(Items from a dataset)

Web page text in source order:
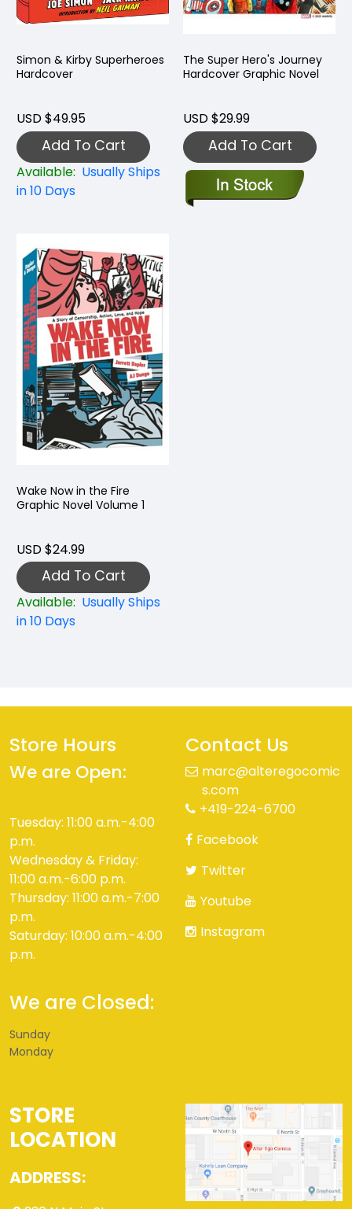
Simon & Kirby Superheroes
Hardcover
USD $49.95
Add To Cart
Available: Usually Ships
in 10 Days
The Super Hero's Journey
Hardcover Graphic Novel
USD $29.99
Add To Cart
Wake Now in the Fire
Graphic Novel Volume 1
USD $24.99
Add To Cart
Available: Usually Ships
in 10 Days
Store Hours
We are Open:
Tuesday: 11:00 a.m.-4:00
p.m.
Wednesday & Friday:
11:00 a.m.-6:00 p.m.
Thursday: 11:00 a.m.-7:00
p.m.
Saturday: 10:00 a.m.-4:00
p.m.
We are Closed:
Sunday
Monday
Contact Us
marc@alteregocomic
s.com
+419-224-6700
Facebook
Twitter
Youtube
Instagram
STORE
LOCATION
ADDRESS:
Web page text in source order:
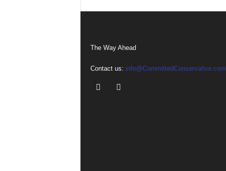
The Way Ahead
Contact us: info@CommittedConservative.com
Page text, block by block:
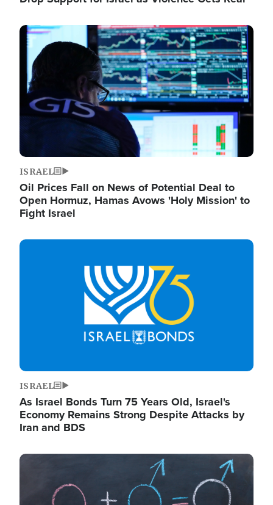
Image
ISRAEL
Oil Prices Fall on News of Potential Deal to
Open Hormuz, Hamas Avows 'Holy Mission' to
Fight Israel
Image
ISRAEL
As Israel Bonds Turn 75 Years Old, Israel's
Economy Remains Strong Despite Attacks by
Iran and BDS
Image
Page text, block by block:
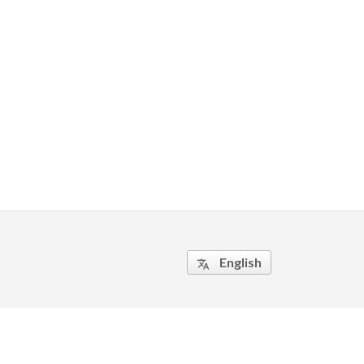
 English
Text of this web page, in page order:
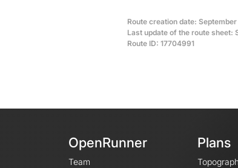
Route creation date:
Last update of the route sheet:
Route ID: 17704991
OpenRunner
Team
Plans
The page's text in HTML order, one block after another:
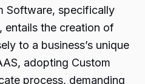
Software, specifically
entails the creation of
to a business’s unique
adopting Custom
process, demanding
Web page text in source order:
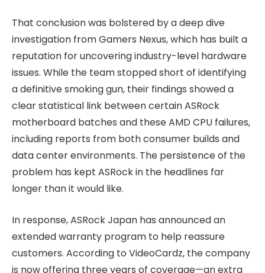
That conclusion was bolstered by a deep dive
investigation from Gamers Nexus, which has built a
reputation for uncovering industry-level hardware
issues. While the team stopped short of identifying
a definitive smoking gun, their findings showed a
clear statistical link between certain ASRock
motherboard batches and these AMD CPU failures,
including reports from both consumer builds and
data center environments. The persistence of the
problem has kept ASRock in the headlines far
longer than it would like.
In response, ASRock Japan has announced an
extended warranty program to help reassure
customers. According to VideoCardz, the company
is now offering three years of coverage—an extra
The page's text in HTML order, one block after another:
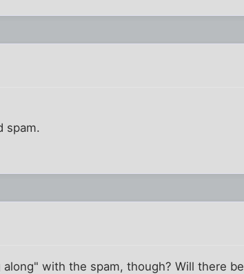
spam.
with the spam, though? Will there be
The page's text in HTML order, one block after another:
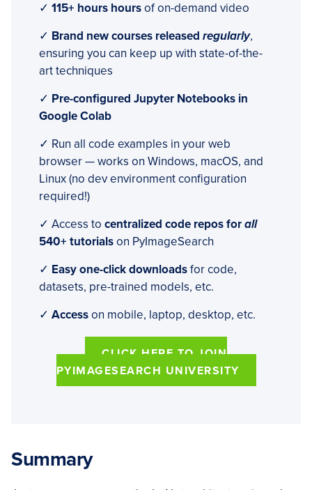
✓ 115+ hours hoursof on-demand video
✓ Brand new courses released regularly,
ensuring you can keep up with state-of-the-
art techniques
✓ Pre-configured Jupyter Notebooks in
Google Colab
✓ Run all code examples in your web
browser — works on Windows, macOS, and
Linux (no dev environment configuration
required!)
✓ Access to centralized code repos forall
540+ tutorialson PyImageSearch
✓ Easy one-click downloadsfor code,
datasets, pre-trained models, etc.
✓ Accesson mobile, laptop, desktop, etc.
CLICK HERE TO JOIN
PYIMAGESEARCH UNIVERSITY
Summary
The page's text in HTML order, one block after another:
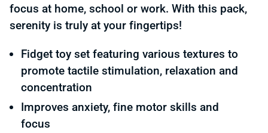
focus at home, school or work. With this pack,
serenity is truly at your fingertips!
Fidget toy set featuring various textures to
promote tactile stimulation, relaxation and
concentration
Improves anxiety, fine motor skills and
focus
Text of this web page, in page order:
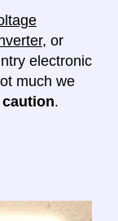
, or
electronic
much we
.
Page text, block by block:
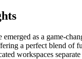
emerged as a game-
a perfect blend of
workspaces
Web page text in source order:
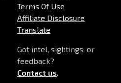
Terms Of Use
Affiliate Disclosure
Translate
Got intel, sightings, or
feedback?
Contact us.
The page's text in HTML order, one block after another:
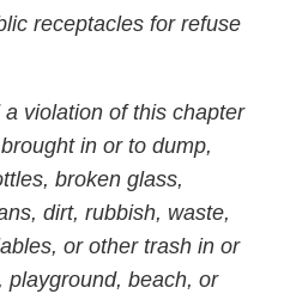
receptacles for refuse
violation of this chapter
in or to dump,
broken glass,
dirt, rubbish, waste,
or other trash in or
playground, beach, or
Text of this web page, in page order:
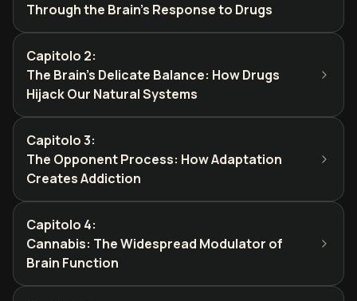
Through the Brain's Response to Drugs
Capitolo 2:
The Brain's Delicate Balance: How Drugs
Hijack Our Natural Systems
Capitolo 3:
The Opponent Process: How Adaptation
Creates Addiction
Capitolo 4:
Cannabis: The Widespread Modulator of
Brain Function
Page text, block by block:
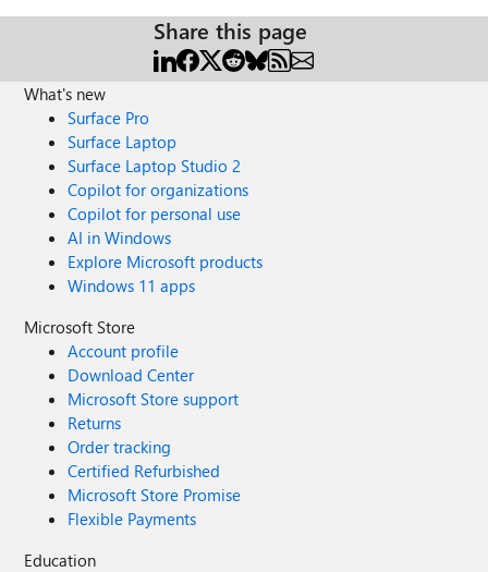
Share this page
What's new
Surface Pro
Surface Laptop
Surface Laptop Studio 2
Copilot for organizations
Copilot for personal use
AI in Windows
Explore Microsoft products
Windows 11 apps
Microsoft Store
Account profile
Download Center
Microsoft Store support
Returns
Order tracking
Certified Refurbished
Microsoft Store Promise
Flexible Payments
Education
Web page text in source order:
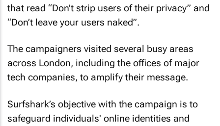
that read “Don’t strip users of their privacy” and
“Don’t leave your users naked”.
The campaigners visited several busy areas
across London, including the offices of major
tech companies, to amplify their message.
Surfshark’s objective with the campaign is to
safeguard individuals' online identities and
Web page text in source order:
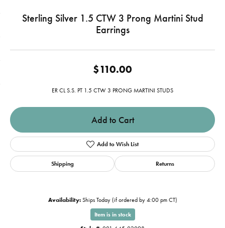
Sterling Silver 1.5 CTW 3 Prong Martini Stud
Earrings
$110.00
ER CL S.S. PT 1.5 CTW 3 PRONG MARTINI STUDS
Add to Cart
Add to Wish List
Shipping Returns
Availability: Ships Today (if ordered by 4:00 pm CT)
Item is in stock

[WHAT TO PRODUCE]
The records above must be output exactly, except for the pictures.

[ANSWER SECTION]
Web page text in source order:
Simon & Kirby Superheroes
Hardcover
USD $49.95
Add To Cart
Available: Usually Ships
in 10 Days
The Super Hero's Journey
Hardcover Graphic Novel
USD $29.99
Add To Cart
Wake Now in the Fire
Graphic Novel Volume 1
USD $24.99
Add To Cart
Available: Usually Ships
in 10 Days
Store Hours
We are Open:
Tuesday: 11:00 a.m.-4:00
p.m.
Wednesday & Friday:
11:00 a.m.-6:00 p.m.
Thursday: 11:00 a.m.-7:00
p.m.
Saturday: 10:00 a.m.-4:00
p.m.
We are Closed:
Sunday
Monday
Contact Us
marc@alteregocomic
s.com
+419-224-6700
Facebook
Twitter
Youtube
Instagram
STORE
LOCATION
ADDRESS:
Web page text in source order:
The Way Ahead
Contact us: info@CommittedConservative.com
Page text, block by block:
Image
ISRAEL
Oil Prices Fall on News of Potential Deal to
Open Hormuz, Hamas Avows 'Holy Mission' to
Fight Israel
Image
ISRAEL
As Israel Bonds Turn 75 Years Old, Israel's
Economy Remains Strong Despite Attacks by
Iran and BDS
Image
Page text, block by block:
 English
Text of this web page, in page order:
Route creation date:
Last update of the route sheet:
Route ID: 17704991
OpenRunner
Team
Plans
The page's text in HTML order, one block after another:
Software, specifically
entails the creation of
to a business’s unique
adopting Custom
process, demanding
Web page text in source order:
That conclusion was bolstered by a deep dive
investigation from Gamers Nexus, which has built a
reputation for uncovering industry-level hardware
issues. While the team stopped short of identifying
a definitive smoking gun, their findings showed a
clear statistical link between certain ASRock
motherboard batches and these AMD CPU failures,
including reports from both consumer builds and
data center environments. The persistence of the
problem has kept ASRock in the headlines far
longer than it would like.
In response, ASRock Japan has announced an
extended warranty program to help reassure
customers. According to VideoCardz, the company
is now offering three years of coverage—an extra
The page's text in HTML order, one block after another:
spam.
with the spam, though? Will there be
The page's text in HTML order, one block after another:
✓ 115+ hours hoursof on-demand video
✓ Brand new courses released regularly,
ensuring you can keep up with state-of-the-
art techniques
✓ Pre-configured Jupyter Notebooks in
Google Colab
✓ Run all code examples in your web
browser — works on Windows, macOS, and
Linux (no dev environment configuration
required!)
✓ Access to centralized code repos forall
540+ tutorialson PyImageSearch
✓ Easy one-click downloadsfor code,
datasets, pre-trained models, etc.
✓ Accesson mobile, laptop, desktop, etc.
CLICK HERE TO JOIN
PYIMAGESEARCH UNIVERSITY
Summary
The page's text in HTML order, one block after another:
focus at home, school or work. With this pack,
serenity is truly at your fingertips!
Fidget toy set featuring various textures to
promote tactile stimulation, relaxation and
concentration
Improves anxiety, fine motor skills and
focus
Text of this web page, in page order:
, or
electronic
much we
.
Page text, block by block:
emerged as a game-
a perfect blend of
workspaces
Web page text in source order:
Terms Of Use
Affiliate Disclosure
Translate
Got intel, sightings, or
feedback?
Contact us.
The page's text in HTML order, one block after another:
receptacles for refuse
violation of this chapter
in or to dump,
broken glass,
dirt, rubbish, waste,
or other trash in or
playground, beach, or
Text of this web page, in page order:
Through the Brain's Response to Drugs
Capitolo 2:
The Brain's Delicate Balance: How Drugs
Hijack Our Natural Systems
Capitolo 3:
The Opponent Process: How Adaptation
Creates Addiction
Capitolo 4:
Cannabis: The Widespread Modulator of
Brain Function
Page text, block by block:
Share this page
What's new
Surface Pro
Surface Laptop
Surface Laptop Studio 2
Copilot for organizations
Copilot for personal use
AI in Windows
Explore Microsoft products
Windows 11 apps
Microsoft Store
Account profile
Download Center
Microsoft Store support
Returns
Order tracking
Certified Refurbished
Microsoft Store Promise
Flexible Payments
Education
Web page text in source order:
that read “Don’t strip users of their privacy” and
“Don’t leave your users naked”.
The campaigners visited several busy areas
across London, including the offices of major
tech companies, to amplify their message.
Surfshark’s objective with the campaign is to
safeguard individuals' online identities and
Web page text in source order:
Sterling Silver 1.5 CTW 3 Prong Martini Stud
Earrings
$110.00
ER CL S.S. PT 1.5 CTW 3 PRONG MARTINI STUDS
Add to Cart
Add to Wish List
Shipping Returns
Availability: Ships Today (if ordered by 4:00 pm CT)
Item is in stock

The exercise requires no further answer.